Former Google TPU engineers are building a purpose-designed processor aimed at accelerating large language models.
AI chip startup MatX has secured fresh capital to advance development of its custom processor designed specifically for large language model workloads, the company shared in an official statement.
The $500 million Series B round was led by Jane Street and Situational Awareness LP, an investment fund founded by former OpenAI researcher Leopold Aschenbrenner. Participants include Spark Capital, Daniel Gross and Nat Friedman’s fund, Patrick Collison and John Collison, Triatomic Capital, Harpoon Ventures, Andrej Karpathy, Dwarkesh Patel, Alchip Technologies, and Marvell Technology, among others.
Founded in 2023 by former Google TPU engineers Reiner Pope and Mike Gunter, MatX is focused on building hardware tailored for AI training and inference at scale.
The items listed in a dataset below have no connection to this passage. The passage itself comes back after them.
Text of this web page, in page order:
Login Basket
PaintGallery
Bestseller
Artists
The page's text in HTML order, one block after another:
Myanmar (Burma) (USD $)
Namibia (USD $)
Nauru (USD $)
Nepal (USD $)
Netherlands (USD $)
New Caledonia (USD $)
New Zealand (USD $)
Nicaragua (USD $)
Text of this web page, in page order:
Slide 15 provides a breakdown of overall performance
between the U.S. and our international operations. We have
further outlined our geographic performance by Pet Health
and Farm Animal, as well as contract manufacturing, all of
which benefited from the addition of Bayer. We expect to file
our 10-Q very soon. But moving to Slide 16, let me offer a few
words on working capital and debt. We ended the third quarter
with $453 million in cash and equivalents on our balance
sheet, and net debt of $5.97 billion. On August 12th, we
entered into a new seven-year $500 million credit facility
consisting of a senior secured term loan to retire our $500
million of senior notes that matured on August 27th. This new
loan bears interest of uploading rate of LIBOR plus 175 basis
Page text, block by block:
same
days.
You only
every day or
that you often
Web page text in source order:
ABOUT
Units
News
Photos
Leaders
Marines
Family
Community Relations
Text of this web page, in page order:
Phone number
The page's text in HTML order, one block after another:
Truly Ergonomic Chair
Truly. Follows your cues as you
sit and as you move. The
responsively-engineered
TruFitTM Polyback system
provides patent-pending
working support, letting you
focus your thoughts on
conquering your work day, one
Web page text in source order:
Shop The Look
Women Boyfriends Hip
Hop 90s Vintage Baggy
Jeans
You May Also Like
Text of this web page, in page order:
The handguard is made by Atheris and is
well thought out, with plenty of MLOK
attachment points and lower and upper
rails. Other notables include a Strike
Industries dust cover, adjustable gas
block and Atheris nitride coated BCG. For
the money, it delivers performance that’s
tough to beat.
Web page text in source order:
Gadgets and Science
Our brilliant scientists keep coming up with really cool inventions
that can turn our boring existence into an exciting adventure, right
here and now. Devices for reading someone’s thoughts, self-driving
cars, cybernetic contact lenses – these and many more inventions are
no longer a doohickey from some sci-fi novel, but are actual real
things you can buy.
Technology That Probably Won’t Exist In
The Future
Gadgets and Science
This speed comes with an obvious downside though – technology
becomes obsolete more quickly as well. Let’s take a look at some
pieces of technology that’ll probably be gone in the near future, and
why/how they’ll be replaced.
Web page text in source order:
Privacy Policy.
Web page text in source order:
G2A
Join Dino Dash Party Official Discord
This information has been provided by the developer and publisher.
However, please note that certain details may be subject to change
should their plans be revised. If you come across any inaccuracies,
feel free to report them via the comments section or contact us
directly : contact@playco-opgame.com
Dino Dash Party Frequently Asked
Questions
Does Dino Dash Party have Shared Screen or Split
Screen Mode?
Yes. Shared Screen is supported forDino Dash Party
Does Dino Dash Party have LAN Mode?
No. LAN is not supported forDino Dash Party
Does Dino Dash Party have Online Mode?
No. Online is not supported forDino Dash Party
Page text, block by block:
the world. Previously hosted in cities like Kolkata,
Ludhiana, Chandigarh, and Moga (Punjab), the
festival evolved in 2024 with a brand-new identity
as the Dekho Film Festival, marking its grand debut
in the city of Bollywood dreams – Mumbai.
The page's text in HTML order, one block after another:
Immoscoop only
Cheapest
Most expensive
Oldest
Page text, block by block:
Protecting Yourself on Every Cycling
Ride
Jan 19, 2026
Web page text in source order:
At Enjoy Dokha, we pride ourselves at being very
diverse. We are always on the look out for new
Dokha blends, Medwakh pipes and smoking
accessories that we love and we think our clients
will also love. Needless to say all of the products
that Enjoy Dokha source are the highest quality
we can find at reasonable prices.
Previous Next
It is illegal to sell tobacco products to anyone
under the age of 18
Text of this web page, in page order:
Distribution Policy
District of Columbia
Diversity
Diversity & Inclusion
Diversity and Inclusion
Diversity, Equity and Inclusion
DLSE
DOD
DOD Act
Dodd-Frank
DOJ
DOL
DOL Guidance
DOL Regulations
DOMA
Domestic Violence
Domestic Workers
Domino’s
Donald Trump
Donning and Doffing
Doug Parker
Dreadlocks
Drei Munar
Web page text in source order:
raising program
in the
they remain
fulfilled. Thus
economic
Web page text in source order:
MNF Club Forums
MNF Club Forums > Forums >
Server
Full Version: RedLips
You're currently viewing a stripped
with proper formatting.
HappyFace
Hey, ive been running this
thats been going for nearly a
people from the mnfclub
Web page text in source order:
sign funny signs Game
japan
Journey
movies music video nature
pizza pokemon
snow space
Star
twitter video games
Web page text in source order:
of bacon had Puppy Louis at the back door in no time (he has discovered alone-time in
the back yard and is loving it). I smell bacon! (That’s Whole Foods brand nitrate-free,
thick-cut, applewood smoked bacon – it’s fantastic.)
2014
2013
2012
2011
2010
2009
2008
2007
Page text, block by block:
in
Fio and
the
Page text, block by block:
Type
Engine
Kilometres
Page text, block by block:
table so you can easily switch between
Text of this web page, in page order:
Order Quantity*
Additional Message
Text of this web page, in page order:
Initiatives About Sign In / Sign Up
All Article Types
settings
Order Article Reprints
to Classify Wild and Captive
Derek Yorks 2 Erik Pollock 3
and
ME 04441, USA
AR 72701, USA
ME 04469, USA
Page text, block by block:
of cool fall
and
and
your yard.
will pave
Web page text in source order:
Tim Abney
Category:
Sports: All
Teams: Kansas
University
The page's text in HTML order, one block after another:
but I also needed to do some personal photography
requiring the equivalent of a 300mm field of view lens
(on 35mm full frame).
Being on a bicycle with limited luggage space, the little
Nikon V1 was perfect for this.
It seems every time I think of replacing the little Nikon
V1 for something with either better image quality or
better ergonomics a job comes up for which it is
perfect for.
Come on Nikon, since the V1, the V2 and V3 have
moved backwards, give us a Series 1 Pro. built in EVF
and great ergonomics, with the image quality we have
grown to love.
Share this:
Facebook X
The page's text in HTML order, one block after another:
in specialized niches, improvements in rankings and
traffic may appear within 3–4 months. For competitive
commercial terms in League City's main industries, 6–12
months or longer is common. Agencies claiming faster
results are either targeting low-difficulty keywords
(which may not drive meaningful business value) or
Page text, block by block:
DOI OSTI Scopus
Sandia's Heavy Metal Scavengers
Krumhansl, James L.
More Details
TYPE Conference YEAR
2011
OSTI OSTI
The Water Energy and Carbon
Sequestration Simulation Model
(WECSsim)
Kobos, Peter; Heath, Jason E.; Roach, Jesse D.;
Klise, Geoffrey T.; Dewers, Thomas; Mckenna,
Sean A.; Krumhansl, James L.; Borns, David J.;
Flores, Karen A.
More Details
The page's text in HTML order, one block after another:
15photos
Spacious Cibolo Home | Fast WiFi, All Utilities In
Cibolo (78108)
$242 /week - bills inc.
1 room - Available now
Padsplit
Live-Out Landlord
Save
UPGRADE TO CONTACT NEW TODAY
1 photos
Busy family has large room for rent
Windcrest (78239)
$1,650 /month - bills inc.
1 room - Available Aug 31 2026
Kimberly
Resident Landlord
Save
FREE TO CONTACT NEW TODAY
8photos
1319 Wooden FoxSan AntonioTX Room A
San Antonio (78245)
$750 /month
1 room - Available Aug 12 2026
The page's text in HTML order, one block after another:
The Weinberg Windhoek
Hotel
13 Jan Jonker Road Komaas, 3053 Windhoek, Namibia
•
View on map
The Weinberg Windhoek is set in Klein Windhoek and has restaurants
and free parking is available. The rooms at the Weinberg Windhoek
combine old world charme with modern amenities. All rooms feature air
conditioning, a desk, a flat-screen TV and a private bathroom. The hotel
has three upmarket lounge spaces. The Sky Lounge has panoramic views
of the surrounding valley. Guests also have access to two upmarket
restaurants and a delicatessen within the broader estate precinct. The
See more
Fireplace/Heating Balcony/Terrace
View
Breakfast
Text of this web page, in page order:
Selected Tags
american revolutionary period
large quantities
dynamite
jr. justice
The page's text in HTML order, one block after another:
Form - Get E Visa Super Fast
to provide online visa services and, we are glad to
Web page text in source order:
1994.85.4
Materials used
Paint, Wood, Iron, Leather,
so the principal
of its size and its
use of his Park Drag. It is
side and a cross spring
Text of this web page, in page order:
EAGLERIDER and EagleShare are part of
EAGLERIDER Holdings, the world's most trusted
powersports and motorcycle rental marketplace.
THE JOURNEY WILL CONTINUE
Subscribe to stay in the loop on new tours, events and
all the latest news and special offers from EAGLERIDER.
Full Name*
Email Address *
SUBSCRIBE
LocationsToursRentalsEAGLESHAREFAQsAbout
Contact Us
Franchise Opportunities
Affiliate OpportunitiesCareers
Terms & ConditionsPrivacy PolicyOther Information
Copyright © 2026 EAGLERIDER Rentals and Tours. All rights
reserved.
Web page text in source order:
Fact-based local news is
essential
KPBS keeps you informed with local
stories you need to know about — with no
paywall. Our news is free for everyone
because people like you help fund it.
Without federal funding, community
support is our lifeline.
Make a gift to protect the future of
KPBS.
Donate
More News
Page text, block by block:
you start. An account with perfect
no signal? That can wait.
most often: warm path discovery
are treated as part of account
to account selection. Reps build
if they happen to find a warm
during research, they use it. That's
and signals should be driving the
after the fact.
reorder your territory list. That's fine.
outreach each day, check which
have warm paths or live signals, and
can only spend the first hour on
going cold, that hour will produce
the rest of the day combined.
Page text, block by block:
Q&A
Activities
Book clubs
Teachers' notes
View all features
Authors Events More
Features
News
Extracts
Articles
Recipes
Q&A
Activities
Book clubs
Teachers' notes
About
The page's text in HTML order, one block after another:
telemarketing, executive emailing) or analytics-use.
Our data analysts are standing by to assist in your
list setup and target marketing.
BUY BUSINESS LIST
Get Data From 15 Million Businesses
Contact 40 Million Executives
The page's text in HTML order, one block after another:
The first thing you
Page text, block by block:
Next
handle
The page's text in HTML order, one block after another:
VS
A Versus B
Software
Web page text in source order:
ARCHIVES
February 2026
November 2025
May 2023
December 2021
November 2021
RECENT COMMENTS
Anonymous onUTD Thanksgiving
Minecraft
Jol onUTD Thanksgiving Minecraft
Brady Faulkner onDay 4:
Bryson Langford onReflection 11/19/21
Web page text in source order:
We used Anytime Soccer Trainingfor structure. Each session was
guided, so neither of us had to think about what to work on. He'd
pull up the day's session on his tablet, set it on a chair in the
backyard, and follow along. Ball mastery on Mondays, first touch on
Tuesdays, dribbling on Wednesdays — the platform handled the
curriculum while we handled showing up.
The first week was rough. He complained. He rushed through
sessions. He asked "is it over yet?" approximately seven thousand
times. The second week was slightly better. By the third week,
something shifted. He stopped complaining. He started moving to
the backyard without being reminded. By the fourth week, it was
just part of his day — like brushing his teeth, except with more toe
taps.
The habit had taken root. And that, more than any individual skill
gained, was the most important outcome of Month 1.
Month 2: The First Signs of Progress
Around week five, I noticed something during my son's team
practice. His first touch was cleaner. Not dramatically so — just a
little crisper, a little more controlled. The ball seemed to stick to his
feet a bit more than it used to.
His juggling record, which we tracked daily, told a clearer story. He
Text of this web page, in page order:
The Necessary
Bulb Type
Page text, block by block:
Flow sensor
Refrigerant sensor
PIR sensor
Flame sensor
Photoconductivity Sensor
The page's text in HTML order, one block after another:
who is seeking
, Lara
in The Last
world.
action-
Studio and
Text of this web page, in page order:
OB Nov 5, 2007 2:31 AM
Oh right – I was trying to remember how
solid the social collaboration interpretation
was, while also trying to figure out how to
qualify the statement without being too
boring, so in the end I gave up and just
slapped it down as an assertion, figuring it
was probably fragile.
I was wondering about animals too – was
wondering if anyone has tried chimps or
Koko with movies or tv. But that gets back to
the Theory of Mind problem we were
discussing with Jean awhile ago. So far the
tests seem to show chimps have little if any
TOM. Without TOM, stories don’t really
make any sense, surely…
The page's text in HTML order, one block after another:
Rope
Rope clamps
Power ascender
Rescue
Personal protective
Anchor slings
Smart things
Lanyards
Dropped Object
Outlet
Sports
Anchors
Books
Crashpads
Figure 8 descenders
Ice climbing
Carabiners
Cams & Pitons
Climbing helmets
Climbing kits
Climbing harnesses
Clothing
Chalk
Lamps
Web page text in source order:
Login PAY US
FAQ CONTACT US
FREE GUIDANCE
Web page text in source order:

Pope previously led AI software development for Google’s tensor processing units, while Gunter worked on TPU hardware design before launching the startup.
The company’s flagship chip, MatX One, is based on what it describes as a splittable systolic array architecture. MatX says the design targets high throughput for large language models while maintaining low latency. Its architecture combines SRAM-based latency characteristics with high-bandwidth memory (HBM) to support longer context workloads.
The new funding will help complete development and scale manufacturing in partnership with Taiwan Semiconductor Manufacturing Co. (TSMC), with shipments planned for 2027.
The Series B follows a roughly $100 million Series A raised in 2024. The company has not disclosed its latest valuation.
MatX is entering a competitive AI hardware landscape where Nvidia remains the dominant supplier of GPUs for AI training and inference. However, sustained demand for AI compute has created room for startups developing specialized accelerators built specifically for large language models.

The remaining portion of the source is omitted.